• [What the task requires]: In the copy, include every entry exactly but none of the images.

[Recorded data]
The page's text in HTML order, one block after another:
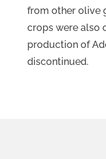
from other olive
crops were also
production of
discontinued.
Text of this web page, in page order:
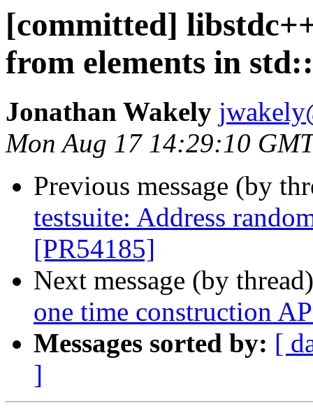
[committed]
from elements in
Jonathan Wakely
Mon Aug 17 14:29:10
Previous message (by
testsuite: Address
[PR54185]
Next message (by
one time construction
Messages sorted by: [
]
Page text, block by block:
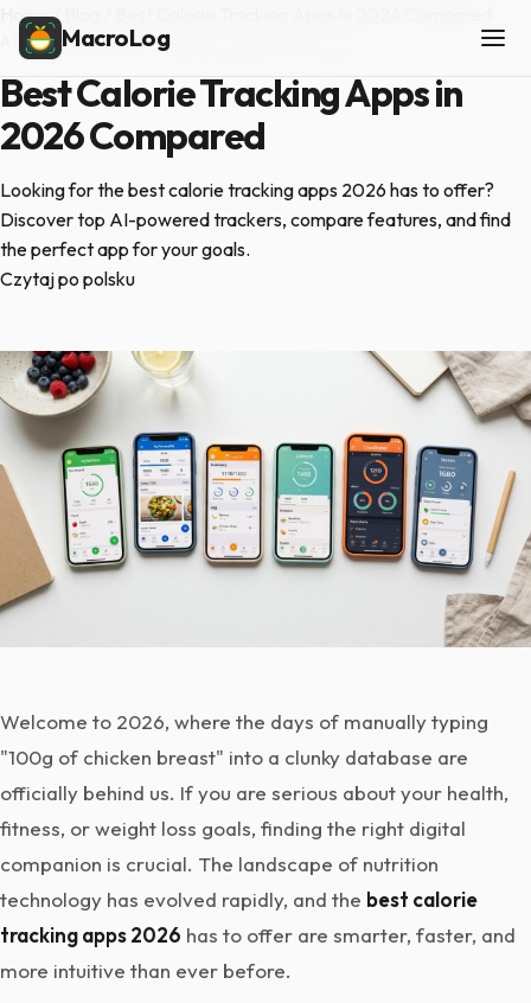
MacroLog
Home/
APP COMPARISONS·May 04, 2026
Best Calorie Tracking Apps in
2026 Compared
Looking for the best calorie tracking apps 2026 has to offer?
Discover top AI-powered trackers, compare features, and find
the perfect app for your goals.
Czytaj po polsku
Welcome to 2026, where the days of manually typing
"100g of chicken breast" into a clunky database are
officially behind us. If you are serious about your health,
fitness, or weight loss goals, finding the right digital
companion is crucial. The landscape of nutrition
technology has evolved rapidly, and the best calorie
tracking apps 2026 has to offer are smarter, faster, and
more intuitive than ever before.
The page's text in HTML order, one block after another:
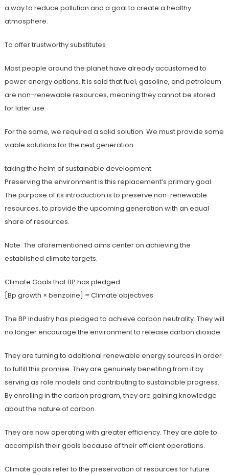
a way to reduce pollution and a goal to create a healthy
atmosphere.
To offer trustworthy substitutes
Most people around the planet have already accustomed to
power energy options. It is said that fuel, gasoline, and petroleum
are non-renewable resources, meaning they cannot be stored
for later use.
For the same, we required a solid solution. We must provide some
viable solutions for the next generation.
taking the helm of sustainable development
Preserving the environment is this replacement’s primary goal.
The purpose of its introduction is to preserve non-renewable
resources. to provide the upcoming generation with an equal
share of resources.
Note: The aforementioned aims center on achieving the
established climate targets.
Climate Goals that BP has pledged
[Bp growth × benzoine] = Climate objectives
The BP industry has pledged to achieve carbon neutrality. They will
no longer encourage the environment to release carbon dioxide.
They are turning to additional renewable energy sources in order
to fulfill this promise. They are genuinely benefiting from it by
serving as role models and contributing to sustainable progress.
By enrolling in the carbon program, they are gaining knowledge
about the nature of carbon.
They are now operating with greater efficiency. They are able to
accomplish their goals because of their efficient operations.
Climate goals refer to the preservation of resources for future
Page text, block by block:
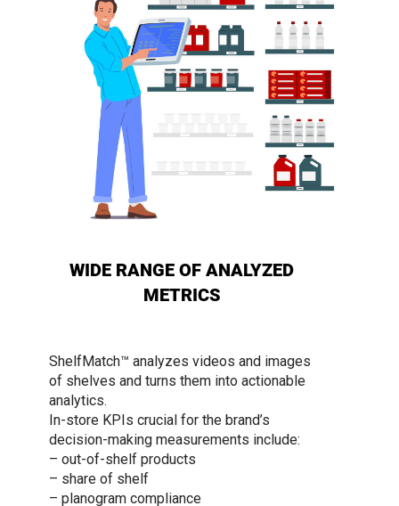
WIDE RANGE OF ANALYZED
METRICS
ShelfMatch™ analyzes videos and images
of shelves and turns them into actionable
analytics.
In-store KPIs crucial for the brand’s
decision-making measurements include:
– out-of-shelf products
– share of shelf
– planogram compliance
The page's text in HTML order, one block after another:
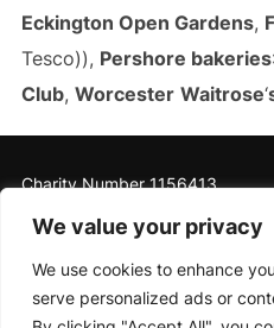
We value your privacy
We use cookies to enhance
serve personalized ads or
Eckington Open Gardens,
Tesco)), Pershore bakeries
Club, Worcester Waitrose‘
Charity Number 1156413
Privacy Policy
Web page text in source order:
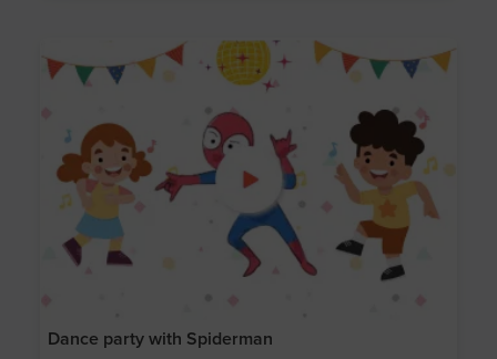
Dance party with Spiderman

• [Solution for this exercise]:
The page's text in HTML order, one block after another:
from other olive
crops were also
production of
discontinued.
Text of this web page, in page order:
[committed]
from elements in
Jonathan Wakely
Mon Aug 17 14:29:10
Previous message (by
testsuite: Address
[PR54185]
Next message (by
one time construction
Messages sorted by: [
]
Page text, block by block:
MacroLog
Home/
APP COMPARISONS·May 04, 2026
Best Calorie Tracking Apps in
2026 Compared
Looking for the best calorie tracking apps 2026 has to offer?
Discover top AI-powered trackers, compare features, and find
the perfect app for your goals.
Czytaj po polsku
Welcome to 2026, where the days of manually typing
"100g of chicken breast" into a clunky database are
officially behind us. If you are serious about your health,
fitness, or weight loss goals, finding the right digital
companion is crucial. The landscape of nutrition
technology has evolved rapidly, and the best calorie
tracking apps 2026 has to offer are smarter, faster, and
more intuitive than ever before.
The page's text in HTML order, one block after another:
a way to reduce pollution and a goal to create a healthy
atmosphere.
To offer trustworthy substitutes
Most people around the planet have already accustomed to
power energy options. It is said that fuel, gasoline, and petroleum
are non-renewable resources, meaning they cannot be stored
for later use.
For the same, we required a solid solution. We must provide some
viable solutions for the next generation.
taking the helm of sustainable development
Preserving the environment is this replacement’s primary goal.
The purpose of its introduction is to preserve non-renewable
resources. to provide the upcoming generation with an equal
share of resources.
Note: The aforementioned aims center on achieving the
established climate targets.
Climate Goals that BP has pledged
[Bp growth × benzoine] = Climate objectives
The BP industry has pledged to achieve carbon neutrality. They will
no longer encourage the environment to release carbon dioxide.
They are turning to additional renewable energy sources in order
to fulfill this promise. They are genuinely benefiting from it by
serving as role models and contributing to sustainable progress.
By enrolling in the carbon program, they are gaining knowledge
about the nature of carbon.
They are now operating with greater efficiency. They are able to
accomplish their goals because of their efficient operations.
Climate goals refer to the preservation of resources for future
Page text, block by block:
WIDE RANGE OF ANALYZED
METRICS
ShelfMatch™ analyzes videos and images
of shelves and turns them into actionable
analytics.
In-store KPIs crucial for the brand’s
decision-making measurements include:
– out-of-shelf products
– share of shelf
– planogram compliance
The page's text in HTML order, one block after another:
We value your privacy
We use cookies to enhance
serve personalized ads or
Eckington Open Gardens,
Tesco)), Pershore bakeries
Club, Worcester Waitrose‘
Charity Number 1156413
Privacy Policy
Web page text in source order:
Dance party with Spiderman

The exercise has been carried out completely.